=== EXERCISE PROMPT ===
Begin at the line containing "Làm xong gửi file python [43, 209]" in the records below, end at the line containing "1Password.munki.recipe \ (93, 158)", and retype each line in that span exactly. No other line and no image should appear.

=== DATASET RECORDS ===
+ + + + + + +
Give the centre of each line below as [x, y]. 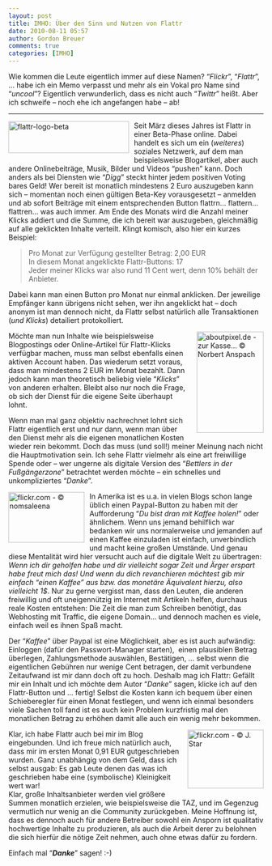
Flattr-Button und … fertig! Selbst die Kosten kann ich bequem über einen [130, 692]
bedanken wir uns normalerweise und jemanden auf [176, 531]
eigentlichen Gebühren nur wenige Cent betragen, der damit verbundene [130, 667]
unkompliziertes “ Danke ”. [51, 481]
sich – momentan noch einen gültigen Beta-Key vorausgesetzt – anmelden [132, 194]
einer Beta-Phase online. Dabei [185, 134]
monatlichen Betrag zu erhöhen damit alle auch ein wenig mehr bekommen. [134, 718]
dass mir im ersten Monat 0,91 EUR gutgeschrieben [94, 751]
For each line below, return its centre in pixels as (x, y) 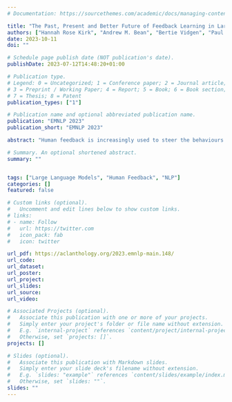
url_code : (21, 260)
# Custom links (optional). (48, 203)
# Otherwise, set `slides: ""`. (57, 382)
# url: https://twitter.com (51, 229)
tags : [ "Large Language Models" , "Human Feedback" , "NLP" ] (94, 178)
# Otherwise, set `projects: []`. (60, 337)
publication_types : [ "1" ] (44, 102)
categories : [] (29, 184)
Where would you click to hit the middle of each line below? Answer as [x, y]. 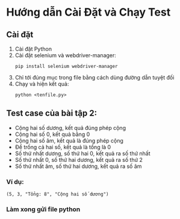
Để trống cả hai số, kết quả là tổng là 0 [63, 147]
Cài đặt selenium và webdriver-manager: [65, 55]
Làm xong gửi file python [43, 209]
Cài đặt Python [33, 49]
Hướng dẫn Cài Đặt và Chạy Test [88, 12]
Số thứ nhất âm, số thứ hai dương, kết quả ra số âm [78, 166]
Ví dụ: [15, 182]
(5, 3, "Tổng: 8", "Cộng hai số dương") [58, 194]
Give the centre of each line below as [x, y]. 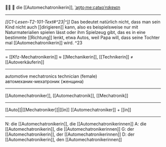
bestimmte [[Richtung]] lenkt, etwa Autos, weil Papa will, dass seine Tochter [83, 37]
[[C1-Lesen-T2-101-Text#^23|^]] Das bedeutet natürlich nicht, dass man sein [83, 22]
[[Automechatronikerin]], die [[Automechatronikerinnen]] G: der [70, 129]
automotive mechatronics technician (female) [51, 76]
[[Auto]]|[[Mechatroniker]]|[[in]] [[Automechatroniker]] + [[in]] [68, 110]
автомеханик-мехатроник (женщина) [44, 81]
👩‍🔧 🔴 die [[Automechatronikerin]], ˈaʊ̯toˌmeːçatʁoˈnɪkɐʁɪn [63, 7]
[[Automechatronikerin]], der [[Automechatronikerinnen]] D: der [70, 134]
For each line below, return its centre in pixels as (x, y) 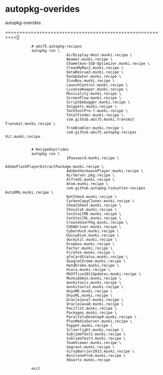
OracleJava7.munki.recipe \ (95, 300)
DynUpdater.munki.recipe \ (94, 76)
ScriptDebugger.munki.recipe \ (98, 102)
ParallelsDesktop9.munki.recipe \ (102, 317)
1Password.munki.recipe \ (93, 158)
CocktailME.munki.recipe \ (94, 214)
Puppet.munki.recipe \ (89, 325)
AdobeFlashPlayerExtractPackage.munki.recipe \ (55, 166)
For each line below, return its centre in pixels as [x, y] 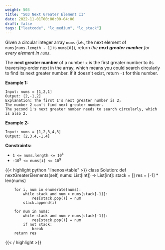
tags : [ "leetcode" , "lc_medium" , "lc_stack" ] [53, 28]
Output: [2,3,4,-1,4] [28, 136]
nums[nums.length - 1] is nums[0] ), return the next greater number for [78, 48]
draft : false [19, 24]
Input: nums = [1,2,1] [29, 92]
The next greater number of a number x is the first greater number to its [80, 63]
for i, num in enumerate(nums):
+ + + + + + +
=== TASK SOLUTION ===
Làm xong gửi file python [43, 209]
Cài đặt Python [33, 49]
Hướng dẫn Cài Đặt và Chạy Test [88, 12]
Số thứ nhất âm, số thứ hai dương, kết quả ra số âm [78, 166]
Ví dụ: [15, 182]
(5, 3, "Tổng: 8", "Cộng hai số dương") [58, 194]
Give the centre of each line below as [x, y]. 
bestimmte [[Richtung]] lenkt, etwa Autos, weil Papa will, dass seine Tochter [83, 37]
[[C1-Lesen-T2-101-Text#^23|^]] Das bedeutet natürlich nicht, dass man sein [83, 22]
[[Automechatronikerin]], die [[Automechatronikerinnen]] G: der [70, 129]
automotive mechatronics technician (female) [51, 76]
[[Auto]]|[[Mechatroniker]]|[[in]] [[Automechatroniker]] + [[in]] [68, 110]
автомеханик-мехатроник (женщина) [44, 81]
👩‍🔧 🔴 die [[Automechatronikerin]], ˈaʊ̯toˌmeːçatʁoˈnɪkɐʁɪn [63, 7]
[[Automechatronikerin]], der [[Automechatronikerinnen]] D: der [70, 134]
For each line below, return its centre in pixels as (x, y) 
OracleJava7.munki.recipe \ (95, 300)
DynUpdater.munki.recipe \ (94, 76)
ScriptDebugger.munki.recipe \ (98, 102)
ParallelsDesktop9.munki.recipe \ (102, 317)
1Password.munki.recipe \ (93, 158)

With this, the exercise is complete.